Политика поэтики”

Литература

Среди множества (весьма спорных, но небезынтересных — в особенности, касаемых политики современного диджитал-протеста) мыслей этой книжки важнейшими на мой взгляд являются две.

Первая — о тотальной бездискурсивности капитализма.

Вторая — о тотальности редимейда, оставляющего художнику незавидную участь бездуховного компилятора, обслуживающего СМИ, или медиума, как Гройс их именует вслед за Маклюэном.

И одно, и другое — на самом деле — имеет дело, конечно, с проблемой языка — главной проблемой всего постмодерного общества. Отличие лишь в том, что, по Гройсу, языка больше нет. Грамматика — хребет любой лингвистики — съедается сущностными экранами власти: поисковыми системами и экономической статистикой.

Ад Маргинем, 2013

 

Нам не важен писатель Н., нам важно, как продаются его книги. Его жесты — радикализм, пассивность, закрытость, т.е. вообще все — в этой структуре вообще лишаются значения, ибо важна лишь формулировка его финансовых показателей, в плюсе — он, безусловно, прав, в минусе — увы, он просто недостойный гражданин. Это же касается главного креативщика — власти. Власть эффективна до той поры, пока ее деятельность сопряжена с экономической стабильностью или — лучше — ростом. Других оправданий в лице Бога, морали, патриотизма капиталистическая система не принимает.

Художник — это мрачная бижутерия, прикрывающая систему, дающее право дышать. Он не владеет языком, а если и пытается быть критиком (в кантовском, конечно, смысле) — то это замкнутый на себя коммутатор, не имеющий ничего общего с современностью. Распад атома завершился, всеобщий коллапс открытых систем предполагает тотальное молчание, деятельностный сон о великом вчера. Важнейшими именами для Гройса становятся Дюшан, Малевич и Беньямин. Каждый из них, по мнению философа, воспринимал эпоху как конечную точку времени.

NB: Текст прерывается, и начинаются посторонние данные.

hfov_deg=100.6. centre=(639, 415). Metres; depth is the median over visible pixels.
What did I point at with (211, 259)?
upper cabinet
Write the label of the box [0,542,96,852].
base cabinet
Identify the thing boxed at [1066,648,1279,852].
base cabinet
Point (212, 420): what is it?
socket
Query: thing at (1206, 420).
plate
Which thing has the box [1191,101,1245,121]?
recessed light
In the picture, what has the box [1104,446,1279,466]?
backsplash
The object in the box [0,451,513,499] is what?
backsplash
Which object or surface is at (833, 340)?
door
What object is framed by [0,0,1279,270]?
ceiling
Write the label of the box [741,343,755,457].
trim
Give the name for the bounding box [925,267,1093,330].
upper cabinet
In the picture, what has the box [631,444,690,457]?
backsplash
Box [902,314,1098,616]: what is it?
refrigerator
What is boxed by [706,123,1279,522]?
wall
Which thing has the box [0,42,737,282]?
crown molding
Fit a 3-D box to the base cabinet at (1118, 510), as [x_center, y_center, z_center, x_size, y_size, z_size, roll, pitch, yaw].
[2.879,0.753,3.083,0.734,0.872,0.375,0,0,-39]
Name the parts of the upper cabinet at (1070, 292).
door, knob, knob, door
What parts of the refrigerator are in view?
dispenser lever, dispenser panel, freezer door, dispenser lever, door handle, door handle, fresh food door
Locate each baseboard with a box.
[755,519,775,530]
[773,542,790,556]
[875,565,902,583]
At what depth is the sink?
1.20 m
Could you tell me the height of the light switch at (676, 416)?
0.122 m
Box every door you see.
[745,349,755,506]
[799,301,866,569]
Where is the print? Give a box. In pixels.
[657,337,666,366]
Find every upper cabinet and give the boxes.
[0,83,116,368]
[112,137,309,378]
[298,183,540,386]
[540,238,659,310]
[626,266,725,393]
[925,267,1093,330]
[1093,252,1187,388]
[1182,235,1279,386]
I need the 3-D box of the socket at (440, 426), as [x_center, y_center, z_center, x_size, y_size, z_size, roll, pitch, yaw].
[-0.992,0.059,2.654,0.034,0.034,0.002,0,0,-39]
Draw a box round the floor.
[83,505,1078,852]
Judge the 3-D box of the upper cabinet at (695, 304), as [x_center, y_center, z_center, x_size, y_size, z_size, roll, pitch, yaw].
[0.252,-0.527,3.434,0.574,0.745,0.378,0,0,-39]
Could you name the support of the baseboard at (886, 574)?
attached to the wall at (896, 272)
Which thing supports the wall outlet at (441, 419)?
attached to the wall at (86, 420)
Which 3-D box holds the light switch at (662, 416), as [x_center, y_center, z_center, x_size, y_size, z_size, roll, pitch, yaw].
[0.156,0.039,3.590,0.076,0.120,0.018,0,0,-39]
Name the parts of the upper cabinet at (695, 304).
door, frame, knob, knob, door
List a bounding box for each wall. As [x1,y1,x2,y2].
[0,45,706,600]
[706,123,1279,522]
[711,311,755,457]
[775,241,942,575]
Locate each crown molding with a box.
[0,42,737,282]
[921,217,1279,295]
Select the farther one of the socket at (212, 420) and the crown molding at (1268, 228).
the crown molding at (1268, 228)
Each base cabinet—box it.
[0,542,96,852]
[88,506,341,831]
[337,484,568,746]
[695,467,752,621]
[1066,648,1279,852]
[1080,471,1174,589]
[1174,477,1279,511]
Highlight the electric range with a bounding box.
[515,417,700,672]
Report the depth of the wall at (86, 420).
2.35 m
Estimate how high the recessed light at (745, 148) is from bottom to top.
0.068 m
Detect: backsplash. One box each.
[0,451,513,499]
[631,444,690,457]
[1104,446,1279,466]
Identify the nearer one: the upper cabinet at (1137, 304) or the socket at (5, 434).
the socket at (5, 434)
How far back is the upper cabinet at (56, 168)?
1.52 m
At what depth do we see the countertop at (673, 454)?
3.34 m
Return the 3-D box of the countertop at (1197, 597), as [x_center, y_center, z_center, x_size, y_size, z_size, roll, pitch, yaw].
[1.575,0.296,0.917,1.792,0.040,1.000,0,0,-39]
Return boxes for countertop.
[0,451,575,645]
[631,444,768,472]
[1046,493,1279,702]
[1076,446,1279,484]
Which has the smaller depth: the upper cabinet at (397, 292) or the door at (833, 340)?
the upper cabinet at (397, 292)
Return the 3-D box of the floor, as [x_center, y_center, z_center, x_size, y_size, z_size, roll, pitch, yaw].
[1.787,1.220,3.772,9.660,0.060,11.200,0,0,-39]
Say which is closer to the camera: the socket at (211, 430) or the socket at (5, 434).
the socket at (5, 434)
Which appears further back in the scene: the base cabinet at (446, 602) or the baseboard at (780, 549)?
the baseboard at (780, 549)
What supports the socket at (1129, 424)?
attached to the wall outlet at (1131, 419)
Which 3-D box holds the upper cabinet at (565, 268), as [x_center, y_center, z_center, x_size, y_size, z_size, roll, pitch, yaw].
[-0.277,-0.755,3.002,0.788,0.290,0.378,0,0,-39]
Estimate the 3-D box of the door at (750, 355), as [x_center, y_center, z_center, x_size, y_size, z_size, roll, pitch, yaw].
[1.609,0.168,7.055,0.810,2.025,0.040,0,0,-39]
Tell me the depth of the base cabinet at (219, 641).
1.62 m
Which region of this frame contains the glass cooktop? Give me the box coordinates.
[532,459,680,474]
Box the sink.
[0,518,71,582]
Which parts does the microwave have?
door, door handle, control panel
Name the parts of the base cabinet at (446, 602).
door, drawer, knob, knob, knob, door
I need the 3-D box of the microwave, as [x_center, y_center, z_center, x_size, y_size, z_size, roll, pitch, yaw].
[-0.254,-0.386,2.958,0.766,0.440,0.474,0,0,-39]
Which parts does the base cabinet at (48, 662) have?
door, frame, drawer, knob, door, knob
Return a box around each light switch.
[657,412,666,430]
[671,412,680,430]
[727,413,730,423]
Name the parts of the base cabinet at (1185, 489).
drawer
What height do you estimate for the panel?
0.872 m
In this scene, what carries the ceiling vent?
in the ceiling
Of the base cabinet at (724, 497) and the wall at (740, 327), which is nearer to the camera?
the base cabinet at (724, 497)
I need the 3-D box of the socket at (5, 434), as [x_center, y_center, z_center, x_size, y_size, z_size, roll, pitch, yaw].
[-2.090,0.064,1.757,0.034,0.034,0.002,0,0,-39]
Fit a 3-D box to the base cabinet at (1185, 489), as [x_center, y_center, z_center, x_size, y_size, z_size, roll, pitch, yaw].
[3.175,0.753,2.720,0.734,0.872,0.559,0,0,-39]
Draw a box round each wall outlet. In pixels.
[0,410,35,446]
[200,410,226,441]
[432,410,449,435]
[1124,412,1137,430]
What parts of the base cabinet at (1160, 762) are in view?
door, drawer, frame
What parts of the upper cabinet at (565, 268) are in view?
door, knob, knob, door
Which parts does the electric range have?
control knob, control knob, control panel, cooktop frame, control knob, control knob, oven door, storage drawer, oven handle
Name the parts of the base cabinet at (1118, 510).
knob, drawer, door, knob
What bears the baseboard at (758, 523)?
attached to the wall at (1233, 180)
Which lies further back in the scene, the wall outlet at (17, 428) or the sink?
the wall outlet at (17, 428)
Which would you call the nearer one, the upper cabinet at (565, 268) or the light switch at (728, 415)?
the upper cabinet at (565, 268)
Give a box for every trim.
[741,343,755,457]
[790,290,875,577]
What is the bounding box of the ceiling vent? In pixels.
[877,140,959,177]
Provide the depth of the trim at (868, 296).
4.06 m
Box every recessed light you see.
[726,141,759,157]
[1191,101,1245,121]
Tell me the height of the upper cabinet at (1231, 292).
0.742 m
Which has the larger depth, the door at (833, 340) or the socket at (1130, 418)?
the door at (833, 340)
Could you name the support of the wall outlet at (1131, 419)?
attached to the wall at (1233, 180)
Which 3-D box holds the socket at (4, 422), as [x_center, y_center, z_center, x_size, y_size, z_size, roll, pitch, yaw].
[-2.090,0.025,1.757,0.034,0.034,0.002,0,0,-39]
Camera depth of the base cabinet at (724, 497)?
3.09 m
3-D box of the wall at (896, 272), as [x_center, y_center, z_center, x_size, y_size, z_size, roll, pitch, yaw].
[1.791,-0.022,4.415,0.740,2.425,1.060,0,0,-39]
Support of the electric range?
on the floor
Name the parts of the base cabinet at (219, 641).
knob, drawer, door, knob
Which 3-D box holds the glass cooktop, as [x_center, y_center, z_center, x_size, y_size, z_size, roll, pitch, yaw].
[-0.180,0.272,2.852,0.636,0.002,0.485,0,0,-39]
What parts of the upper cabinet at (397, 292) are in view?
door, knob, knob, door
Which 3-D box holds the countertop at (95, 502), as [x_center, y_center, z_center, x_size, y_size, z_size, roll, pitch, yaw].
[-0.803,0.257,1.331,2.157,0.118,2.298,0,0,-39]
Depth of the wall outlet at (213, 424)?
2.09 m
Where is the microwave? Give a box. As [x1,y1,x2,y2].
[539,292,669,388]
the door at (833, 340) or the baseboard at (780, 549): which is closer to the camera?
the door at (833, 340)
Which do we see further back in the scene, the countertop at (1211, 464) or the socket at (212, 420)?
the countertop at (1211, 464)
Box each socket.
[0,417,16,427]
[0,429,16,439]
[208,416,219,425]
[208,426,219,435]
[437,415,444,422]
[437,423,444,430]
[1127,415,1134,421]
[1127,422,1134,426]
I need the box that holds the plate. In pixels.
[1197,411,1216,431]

Это ничем не отличается от сегодняшнего дня. В этот миг художнику важно спасти последнее, чем может быть спасено искусство. Для Дюшана — это было одухотворение готового, суперреалистичного объекта, для Малевича — конечность форм, вбирающих в себя все линии и штрихи предыдущих поколений, для Беньямина — дух, стремительный взмах крыла нескопированной мысли.